> **Data to examine**
•••••
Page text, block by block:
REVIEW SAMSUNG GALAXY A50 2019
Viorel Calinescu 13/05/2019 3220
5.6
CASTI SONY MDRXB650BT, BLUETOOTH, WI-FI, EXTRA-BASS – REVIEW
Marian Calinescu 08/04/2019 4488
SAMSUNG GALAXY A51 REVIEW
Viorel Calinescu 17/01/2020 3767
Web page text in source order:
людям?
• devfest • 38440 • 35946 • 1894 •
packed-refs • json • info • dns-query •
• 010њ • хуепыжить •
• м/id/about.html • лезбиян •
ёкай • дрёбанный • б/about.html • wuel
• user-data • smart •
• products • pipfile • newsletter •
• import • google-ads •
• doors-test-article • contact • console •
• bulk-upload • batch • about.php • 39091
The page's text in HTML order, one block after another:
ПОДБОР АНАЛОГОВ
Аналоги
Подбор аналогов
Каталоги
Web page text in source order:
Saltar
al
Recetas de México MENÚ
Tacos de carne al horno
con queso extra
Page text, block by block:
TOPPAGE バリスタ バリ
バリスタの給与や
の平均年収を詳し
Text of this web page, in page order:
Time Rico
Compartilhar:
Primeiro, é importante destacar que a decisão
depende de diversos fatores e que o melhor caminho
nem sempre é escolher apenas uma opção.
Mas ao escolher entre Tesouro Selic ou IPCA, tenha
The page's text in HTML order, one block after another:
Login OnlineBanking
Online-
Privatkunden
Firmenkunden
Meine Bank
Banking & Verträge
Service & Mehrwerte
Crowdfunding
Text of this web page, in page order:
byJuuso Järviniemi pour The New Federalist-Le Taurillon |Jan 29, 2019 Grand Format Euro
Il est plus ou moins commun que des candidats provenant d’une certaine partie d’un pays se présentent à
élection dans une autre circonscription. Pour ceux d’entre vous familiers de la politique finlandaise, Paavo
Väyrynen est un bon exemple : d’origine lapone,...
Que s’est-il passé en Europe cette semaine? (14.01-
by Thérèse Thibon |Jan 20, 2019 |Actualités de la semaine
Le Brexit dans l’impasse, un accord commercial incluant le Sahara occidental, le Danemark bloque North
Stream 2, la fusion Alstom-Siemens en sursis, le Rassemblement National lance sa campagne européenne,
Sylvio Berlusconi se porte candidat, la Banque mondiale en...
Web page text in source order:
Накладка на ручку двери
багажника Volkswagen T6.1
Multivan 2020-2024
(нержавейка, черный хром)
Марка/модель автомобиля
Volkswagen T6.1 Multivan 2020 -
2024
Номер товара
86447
•••••
> **Exercise description**
Lines with "Viorel": return each one from the data above.

> **Answer to the exercise**
Viorel Calinescu 13/05/2019 3220
Viorel Calinescu 17/01/2020 3767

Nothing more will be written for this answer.